This editorial appeared in the combined The Atlanta Journal and The Atlanta Constitution of July 4, 1966.

On this Fourth of July the American people can perform no greater service to the nation than to renew and redouble the honorable effort, which has fallen to this generation, to make it truly self-evident that all men are created equal.

The nation was flawed at its birth by equivocation on the racial issue, much to the disgust of Thomas Jefferson, who called it “deplorable.” In approving the draft of the Declaration of Independence that Jefferson wrote, members of the Continental Congress disgusted him with their editing, which went far beyond their tin-eared change of his graceful word “inalienable” to the prosaic “unalienable.”

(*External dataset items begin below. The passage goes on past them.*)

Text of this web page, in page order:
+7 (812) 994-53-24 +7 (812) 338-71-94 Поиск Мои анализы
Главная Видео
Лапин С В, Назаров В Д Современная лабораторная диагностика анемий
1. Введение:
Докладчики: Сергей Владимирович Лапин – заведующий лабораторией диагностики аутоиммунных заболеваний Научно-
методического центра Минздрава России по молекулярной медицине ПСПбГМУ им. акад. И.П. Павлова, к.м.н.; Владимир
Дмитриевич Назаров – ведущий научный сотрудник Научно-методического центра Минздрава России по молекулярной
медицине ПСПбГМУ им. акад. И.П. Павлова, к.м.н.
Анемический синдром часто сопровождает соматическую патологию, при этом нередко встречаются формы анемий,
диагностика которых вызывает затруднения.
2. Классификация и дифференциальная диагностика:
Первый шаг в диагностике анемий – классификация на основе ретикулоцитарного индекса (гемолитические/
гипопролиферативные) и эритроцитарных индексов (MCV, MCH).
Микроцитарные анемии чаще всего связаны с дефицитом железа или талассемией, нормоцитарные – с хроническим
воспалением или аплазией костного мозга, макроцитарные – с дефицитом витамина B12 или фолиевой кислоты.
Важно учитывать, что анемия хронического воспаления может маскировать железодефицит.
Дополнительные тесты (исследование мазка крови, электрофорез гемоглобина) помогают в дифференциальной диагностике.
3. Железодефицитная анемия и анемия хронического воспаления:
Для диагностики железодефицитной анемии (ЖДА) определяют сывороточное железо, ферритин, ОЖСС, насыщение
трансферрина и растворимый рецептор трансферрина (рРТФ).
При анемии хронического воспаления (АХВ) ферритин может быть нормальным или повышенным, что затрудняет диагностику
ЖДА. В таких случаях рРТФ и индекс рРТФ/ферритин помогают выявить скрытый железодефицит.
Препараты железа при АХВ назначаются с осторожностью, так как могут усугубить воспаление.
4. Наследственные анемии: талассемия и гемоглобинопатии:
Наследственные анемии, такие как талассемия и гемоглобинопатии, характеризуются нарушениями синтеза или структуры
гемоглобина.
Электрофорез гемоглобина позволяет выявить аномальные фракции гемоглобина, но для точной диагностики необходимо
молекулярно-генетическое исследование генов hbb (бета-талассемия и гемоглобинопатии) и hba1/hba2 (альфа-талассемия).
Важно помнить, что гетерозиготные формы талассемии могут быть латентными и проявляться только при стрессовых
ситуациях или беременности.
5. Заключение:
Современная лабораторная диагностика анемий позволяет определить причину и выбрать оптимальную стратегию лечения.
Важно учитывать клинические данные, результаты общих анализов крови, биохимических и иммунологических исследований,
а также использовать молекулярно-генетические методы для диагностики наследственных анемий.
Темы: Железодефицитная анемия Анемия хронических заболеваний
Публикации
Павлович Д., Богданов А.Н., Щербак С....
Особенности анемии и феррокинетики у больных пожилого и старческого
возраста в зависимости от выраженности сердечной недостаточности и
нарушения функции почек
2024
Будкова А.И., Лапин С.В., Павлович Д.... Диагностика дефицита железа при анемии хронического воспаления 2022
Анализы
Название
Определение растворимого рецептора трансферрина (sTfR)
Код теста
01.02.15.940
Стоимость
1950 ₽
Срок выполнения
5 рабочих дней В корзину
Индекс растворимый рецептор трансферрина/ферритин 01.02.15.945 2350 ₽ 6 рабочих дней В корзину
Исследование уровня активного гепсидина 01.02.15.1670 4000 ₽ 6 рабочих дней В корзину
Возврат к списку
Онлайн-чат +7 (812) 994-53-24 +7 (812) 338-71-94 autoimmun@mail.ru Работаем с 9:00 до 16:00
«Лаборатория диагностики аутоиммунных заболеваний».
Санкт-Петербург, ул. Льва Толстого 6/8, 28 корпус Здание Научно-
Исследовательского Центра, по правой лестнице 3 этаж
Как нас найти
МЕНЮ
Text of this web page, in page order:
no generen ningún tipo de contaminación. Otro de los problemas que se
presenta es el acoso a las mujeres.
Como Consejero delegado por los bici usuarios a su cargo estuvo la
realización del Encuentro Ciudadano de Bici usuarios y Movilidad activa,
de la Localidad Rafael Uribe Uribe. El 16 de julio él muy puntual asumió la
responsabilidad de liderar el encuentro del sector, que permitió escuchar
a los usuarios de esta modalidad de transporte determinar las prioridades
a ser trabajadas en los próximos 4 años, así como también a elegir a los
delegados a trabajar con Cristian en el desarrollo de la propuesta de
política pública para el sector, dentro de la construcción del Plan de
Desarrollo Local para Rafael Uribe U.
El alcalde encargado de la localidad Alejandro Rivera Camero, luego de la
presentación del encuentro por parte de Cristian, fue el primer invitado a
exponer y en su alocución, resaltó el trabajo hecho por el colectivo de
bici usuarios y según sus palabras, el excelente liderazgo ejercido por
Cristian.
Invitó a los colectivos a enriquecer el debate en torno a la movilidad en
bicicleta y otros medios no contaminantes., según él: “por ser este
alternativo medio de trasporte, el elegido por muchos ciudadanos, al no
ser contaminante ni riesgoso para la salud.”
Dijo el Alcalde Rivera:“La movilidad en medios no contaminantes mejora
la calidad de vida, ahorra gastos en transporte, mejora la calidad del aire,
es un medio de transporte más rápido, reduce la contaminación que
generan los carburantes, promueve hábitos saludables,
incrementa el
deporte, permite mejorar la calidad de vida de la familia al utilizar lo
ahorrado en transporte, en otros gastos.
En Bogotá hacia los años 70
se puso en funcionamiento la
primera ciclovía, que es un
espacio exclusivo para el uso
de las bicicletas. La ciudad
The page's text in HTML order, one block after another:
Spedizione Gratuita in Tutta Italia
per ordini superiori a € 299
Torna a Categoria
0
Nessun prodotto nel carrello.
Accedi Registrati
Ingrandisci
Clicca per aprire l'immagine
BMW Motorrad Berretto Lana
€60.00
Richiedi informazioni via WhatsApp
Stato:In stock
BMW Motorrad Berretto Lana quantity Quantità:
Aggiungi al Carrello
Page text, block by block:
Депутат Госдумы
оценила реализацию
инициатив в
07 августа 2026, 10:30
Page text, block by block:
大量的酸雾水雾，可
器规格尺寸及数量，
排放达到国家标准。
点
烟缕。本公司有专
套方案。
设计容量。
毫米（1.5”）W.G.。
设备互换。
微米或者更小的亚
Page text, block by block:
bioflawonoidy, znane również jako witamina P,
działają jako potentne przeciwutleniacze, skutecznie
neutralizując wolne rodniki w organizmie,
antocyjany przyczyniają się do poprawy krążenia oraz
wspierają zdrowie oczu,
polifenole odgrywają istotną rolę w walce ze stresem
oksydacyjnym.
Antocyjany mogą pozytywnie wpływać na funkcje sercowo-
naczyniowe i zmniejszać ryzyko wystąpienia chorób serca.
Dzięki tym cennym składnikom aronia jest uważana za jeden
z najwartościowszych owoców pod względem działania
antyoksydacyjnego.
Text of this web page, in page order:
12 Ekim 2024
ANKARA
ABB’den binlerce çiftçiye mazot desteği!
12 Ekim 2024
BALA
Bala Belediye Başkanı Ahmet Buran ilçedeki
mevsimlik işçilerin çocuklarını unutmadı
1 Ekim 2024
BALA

They struck from the Declaration Jefferson’s condemnation of the British king and the British people for fostering “an execrable commerce,” the slave trade.

Had the founding fathers followed Jefferson’s lead and moved against racial exploitation in the beginning, what a burden of guilt would have been lifted from this land!

Instead, the tragedy of a nation trying to deny its own character culminated in the disaster of civil war and created a legacy of bitterness that has destructively tinctured American society for a decade short of two centuries now.

In this generation at last, the American people have determined to honor fully that inscription from Leviticus on the Liberty Bell: “Proclaim liberty throughout all the land unto all the inhabitants thereof.”

Not some, but all: that is the national goal at last.

The way is painful, the gait is slow at times. But the United States Constitution, following up Jefferson’s censored Declaration, is turning out to be a mighty instrument of bringing life into those noble words preserved on parchment.

“The Declaration,” wrote Carl Van Doren, “had been ringing first principles about liberty and the rights of man. The Constitution was second thoughts about how that liberty and those rights, once obtained, might be perpetuated in an orderly government. Instead of the language of poets and prophets it used the language of lawyers and administrators. It was addressed to minds and not to emotions.”

The American mind, on this Independence Day, is being made up. Undertaken at last is the great, neglected task of proving “that all men are created equal, that they are endowed by their Creator with certain inalienable rights, that among these are life, liberty and the pursuit of happiness.”

Each coming day now yields to each American the privilege of carrying that task forward to a final vindication of the ideal for which the Revolution was fought.

Jefferson could not call a stop to the “execrable commerce” in his day. But the American people whose wisdom he trusted may now honor his faith in theirs.